# My current Steed - I'm impressed!



## kmpowell (May 6, 2002)

My T350 went away today to have a few minor niggles sorted out under warranty and after a bit of persuassion from a few guys on Pistonheads, also a bit of engine 'tweaking' done to it too! :roll: But in it's place I have been left this for the week (a quick phone cam pic taken when I got home tonight):










People have been banging on about performance diesel technology and i've always been a bit sceptical, but seeing as this Mondy is a the base LX TDCi model, im now convinced. It flies and has a bloody good kick to it when you stick your foot down! 

Anybody know what engine it is and the bhp specs? I think it might be a 2.0?


----------



## BAMTT (Feb 22, 2004)

Think there around 128 bhp and around 230 ft/lb with 20 ft/lb 'overboost' from 75 rpm :lol: think they also do a 150 bhp dunno bout they torque tho,

nice Fezza in the background


----------



## paulb (May 6, 2002)

Kevin

The LX is a 2.0 in 90, 115 or 130 bhp form I believe. I have the 130bhp TDCi Ghia and, after 28k miles in the first year, I'd get the same thing again. A great workhorse, pretty quick and very well specced.

Paul


----------



## nutts (May 8, 2002)

My 140bhp DSG Touran is surprisingly quick  and I get between 470& 600 miles to a tank, driving style dependent


----------



## coupe-sport (May 7, 2002)

Good old oil burners. I miss the Golfs 310lbft torque and the very infrequent trips to the pumps :? - Not quite so much fun on a greasy roundabout though as the 2 

James

Ps - what engine tweaks are you having done on the TVR Kev ?


----------



## Stu-Oxfordshire (May 7, 2002)

hehe yes.....despite it's lardy weight, my Touran is surprisingly fast in a straight line, modern performance diesels are proper stealth, as a recent Saxo VTS found out to his chagrin. Before I bought the Touran I test drove the new model Focus Estate TDCi 140. It flew, absolutely flew. If I had 15K to spend on a new car right now there are some awesome deals to be had on the diesel front.


----------



## clived (May 6, 2002)

Ahhhh... oil burners ;-) I do miss 506 ft lb, but 460bhp and Quattro make up for it ;-)


----------



## garyc (May 7, 2002)

Diesels: Vile, rattly, smokey, smelly things, that can't get out of their own way. :wink:


----------



## Carlos (May 6, 2002)

We had an 02 Mondeo TDCi Zetec estate from new for 3 years. Great workhorse and never let me down. It was huge.

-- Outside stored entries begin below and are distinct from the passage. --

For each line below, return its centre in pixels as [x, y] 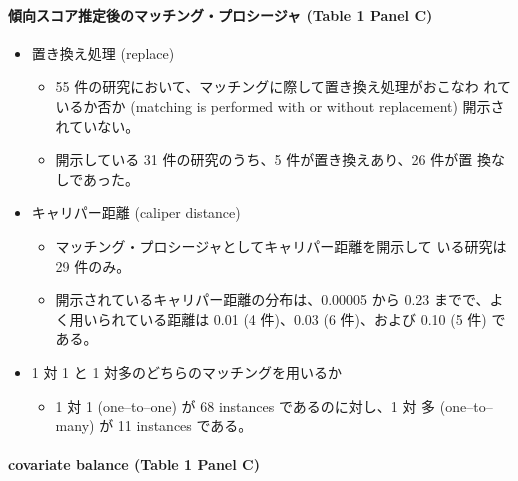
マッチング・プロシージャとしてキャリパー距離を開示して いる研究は [281, 245]
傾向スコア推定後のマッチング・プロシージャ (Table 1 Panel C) [220, 14]
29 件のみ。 [93, 265]
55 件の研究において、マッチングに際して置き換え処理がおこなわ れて [283, 86]
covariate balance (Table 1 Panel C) [134, 464]
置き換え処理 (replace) [103, 52]
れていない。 [97, 125]
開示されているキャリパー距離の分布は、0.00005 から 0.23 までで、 [272, 299]

The one thing it taught me is that a Â£30k BMW is definitely NOT good value for money. Great car (best I have owned), but poor value compared to the Mondy which cost me Â£14k and lost only Â£2k more in 3 years than the BMW lost in 1.


----------



## nutts (May 8, 2002)

garyc said:


> Vile, rattly, smokey, smelly things...


You should be able to get help for self loathing :wink:


----------



## nutts (May 8, 2002)

Stu-Oxfordshire said:


> hehe yes.....despite it's lardy weight, my Touran is surprisingly fast in a straight line, modern performance diesels are proper stealth, as a recent Saxo VTS found out to his chagrin. Before I bought the Touran I test drove the new model Focus Estate TDCi 140. It flew, absolutely flew. If I had 15K to spend on a new car right now there are some awesome deals to be had on the diesel front.

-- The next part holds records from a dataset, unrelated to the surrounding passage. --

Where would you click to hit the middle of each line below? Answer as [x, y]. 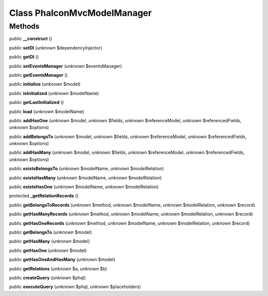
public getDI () [24, 57]
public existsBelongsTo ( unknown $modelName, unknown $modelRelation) [87, 169]
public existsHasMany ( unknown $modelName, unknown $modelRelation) [86, 178]
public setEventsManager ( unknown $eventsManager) [66, 66]
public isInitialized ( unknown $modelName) [54, 93]
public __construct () [31, 39]
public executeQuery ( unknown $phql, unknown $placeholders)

Lou has the 140bhp Golf V GT TDi and everytime I drive it, I'm left gobsmacked at how good it is 

Edited


----------



## YELLOW_TT (Feb 25, 2004)

nutts said:


> Lou has the 140bhp Golf IV GT TDi and everytime I drive it, I'm left gobsmacked at how good it is


Mark I didnt think they made a Golf mk4 140 bhp diesel are you sure it isnt the 130 or 150 bhp :?


----------



## nutts (May 8, 2002)

YELLOW_TT said:


> nutts said:
> 
> 
> > Lou has the 140bhp Golf IV GT TDi and everytime I drive it, I'm left gobsmacked at how good it is
> ...


 :roll: Doh... I meant the mark V


----------



## BAMTT (Feb 22, 2004)

How about a 335d big disscussion on BmwLand at the mo


----------



## kmpowell (May 6, 2002)

I spoke to the dealer today and apparantly it's a 130bhp version.


----------



## che6mw (Nov 13, 2003)

kmpowell said:


> My T350 went away today to have a few minor niggles sorted out ....
> 
> 
> > Broken down already ?
> ...


----------



## NickP (May 6, 2002)

coupe-sport said:


> Good old oil burners. I miss the Golfs 310lbft torque and the very infrequent trips to the pumps :?James


I'm looking forward to that in the next couple of weeks or so


----------



## Stu-Oxfordshire (May 7, 2002)

nutts said:


> Stu-Oxfordshire said:
> 
> 
> > hehe yes.....despite it's lardy weight, my Touran is surprisingly fast in a straight line, modern performance diesels are proper stealth, as a recent Saxo VTS found out to his chagrin. Before I bought the Touran I test drove the new model Focus Estate TDCi 140. It flew, absolutely flew. If I had 15K to spend on a new car right now there are some awesome deals to be had on the diesel front.
> ...


Yes, all the new MK V's are 140's. Great engines. Revo offer 185 bhp and 300+ ft lbs for Â£499 on this engine: great value.

I am currently evaluating a replacement for the wife's 2 ltr Zetec Focus and if I can afford a new car, it would be the Golf every time.


----------



## nutts (May 8, 2002)

Stu-Oxfordshire said:


> nutts said:
> 
> 
> > Stu-Oxfordshire said:
> ...


I've been trying to persuade her to have it remapped, but as it's a company car, she's reluctant :roll: :roll:


----------



## omen666 (Oct 10, 2004)

Can you get a one-click for it?


----------



## nutts (May 8, 2002)

omen666 said:


> Can you get a one-click for it?


Don't think so :?


----------



## Toshiba (Jul 8, 2004)

nutts said:


> omen666 said:
> 
> 
> > Can you get a one-click for it?
> ...


yes, it opens the doors :lol:


----------



## acme (May 7, 2002)

Does anyone know if there are issues with increasing the torqe and power of a diesel if the car has a DSG gearbox? I seem to recall there being a reliability issue with too much power through the DSG 'box.


----------



## scoTTy (May 6, 2002)

Correct. The DSG can only cope with a set limit that isn't too much higher than the 3.2 V6 engine delivers. You have to tread carefully when tuning with a DSG box.


----------